Rebecca’s mouth was dry, she was not used to talking so much.

“And he didn’t come?” Simcha asked. “He didn’t overtake you on the road?”

Silent, remembering, Rebecca under the sheet moved her fingers among the hairs on her husband’s abdomen. Finally she said, “I never saw him again.”

Simcha closed his eyes, leaving the words hanging in the blue, attempting something he had learned from Rabbi Eleazar: trying to put himself into her body, her mind, at that time, trying feel what she must have felt. He stroked her hand.

“Those two nights at the coach house inns, I paced the floor, crying, afraid to sleep. I had no idea what had happened to him. Instead I slept as we rode, my head on the shoulder of the professor. At Göttingen, I moved as in a gypsy’s trance. Every day I expected him to appear. Or at least to receive a letter, explaining. Every day was a disappointment. How I got through my studies I don’t know. Some days I was furious with him. How could he abandon me like that? What had I done to him? Then I would be furious at myself for feeling that way — of course he would not abandon me. We loved one another. Something terrible must have happened to him that morning. Perhaps he had been waylaid by highwaymen, who stole his trunk and broke his skull. Or shot him, and left him in a forest. Then I would get into a rage at myself. Because it was my fault.”

Simcha heard her despair. It was as if the young man’s disappearance had happened yesterday. “Becca, Becca, how could it be your fault?”

“Because Lucas did not want to go.”

“To the university?”

“He wanted to be a merchant, like his father. Import valuable antiques. From China. From India. From Persia. Make money for us, so we could be comfortable when we married. I told him that money was not important to me, that at the university we could be together.”

“That didn’t make you responsible for whatever happened.”

“It did. If he was waylaid on the way to the coach — he would not have been there if I had not convinced him. If he fled on a ship, to China, to India — then I had been overbearing, had driven him away. For three months I wrestled with those thoughts, every night.”

“Three months?”

“Then I received a letter.”

Simcha took a deep breath, let it out silently, and waited.
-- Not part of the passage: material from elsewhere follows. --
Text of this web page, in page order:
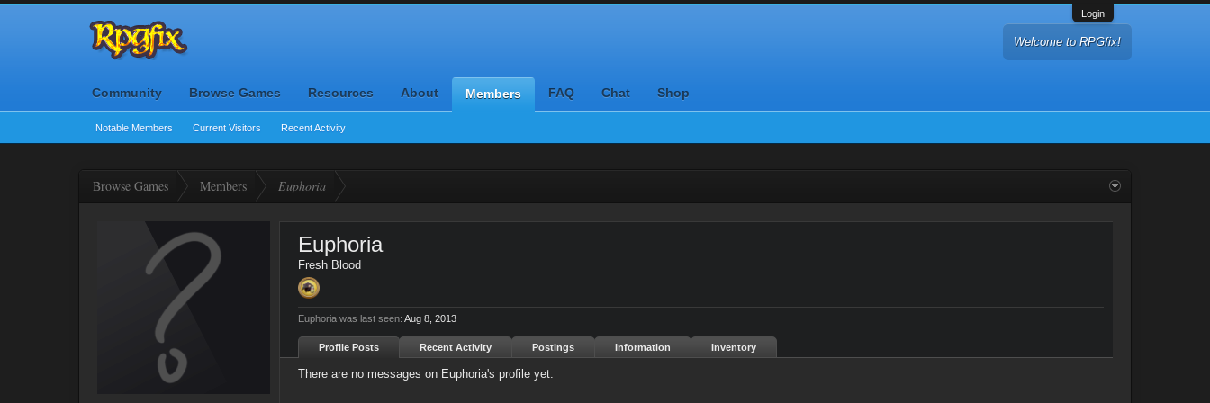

“It was a complete rejection of me. Of everything about me. He never wanted to be a philosopher, he wrote. He never wanted to study at the university. He wanted to go to sea as a merchant. He didn’t want a Doctor for a wife. He wanted a real woman, not a walking brain. A woman who would open her legs — he actually wrote that — and bear his children and raise them while he was off traveling.”

She stopped, wiping tears from her cheeks, tears hot with memory.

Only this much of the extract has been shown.